太平洋を渡り歩いて35年。島と海を国際政治、開発、海洋法の視点で見ていきます。

「ヘンゼルとグレーテル」ー 日米同盟

ヘンゼルとグレーテル」ー 日米同盟

 日米同盟を勉強していて、急にグリム童話の「ヘンゼルとグレーテル」が思い浮かんだ。

 戦いに勝った緑の魔女は弱り切ったヘンゼルとグレーテルを食べるのを止めて、お菓子の家に住まわせました。一生懸命働かせて、太らせて、一生魔女に仕える様にしようとしたのです。

 魔女の悪巧みは成功し今では殺し合いまでした魔女を、ヘンゼルとグレーテルは世界で一番の友人であるとまで思う様になりました。

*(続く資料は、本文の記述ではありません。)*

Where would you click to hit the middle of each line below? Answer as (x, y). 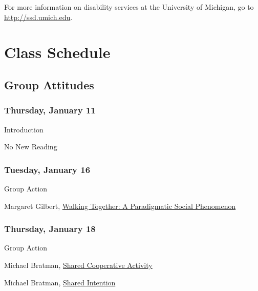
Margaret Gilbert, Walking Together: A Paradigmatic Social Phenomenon (120, 206)
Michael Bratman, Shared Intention (60, 282)
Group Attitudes (49, 84)
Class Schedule (57, 52)
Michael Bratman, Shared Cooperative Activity (78, 265)
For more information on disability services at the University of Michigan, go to (129, 7)
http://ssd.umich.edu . (38, 17)
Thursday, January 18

 魔女が喜ぶものでしたら、魔女が求めるものでしたら、自分たちが精魂こめて作ったお菓子を全部上げるのも厭いませんでした。自分たちの友達が住んでいる世界で一番美しい島ーエメラルドアイランドまで魔女にあげてしまいました。

 かれこれ600年、ヘンゼルとグレーテルは、お菓子の家で強く元気に育ちました。自分たちの友人である緑の魔女がいつも近くにいたので、敵から攻撃されることもありませんでした。

 それでも緑の魔女が、隣の赤い魔女にいつも虐められているのは知っていましたから、ある日自分たちも赤い魔女をやっつける計画を立てて緑の魔女に見せたのです。ところが緑の魔女は激怒しました。

 ヘンゼルとグレーテルはてっきり緑の魔女が喜んでくれると思ったので驚いてがっかりしてしまいました。魔女は「お前達が勝手に戦うのは許さない。私達の兵士にもっと食料を貢ぎなさい。私達の兵士が戦いに勝つ様に後ろで助けるのだ。」と言いました。

 実は赤い魔女はヘンゼルとグレーテルのお爺さんのそのまたお爺さんの2千年前からお友達だったのです。ヘンゼルとグレーテルの家族と赤い魔女は同じ字を使い、同じ着物を着ていました。

 緑の魔女はその事を知っていましたから、ヘンゼルとグレーテルが赤い魔女と近づく事を大変おそれていたのです。

 緑の魔女を世界で一番の友人と信じきっているヘンゼルとグレーテルは、緑の魔女が悲しむ事を、怒るような事は絶対で来ません。時々緑の魔女が間違っている、と思う事もありますが異議を唱えるようなことも絶対しません。

 ヘンゼルとグレーテルはお菓子の家に篭ったまま、ひたすら魔女や魔女の兵士達に貢ぐお菓子を作り続けるのでした。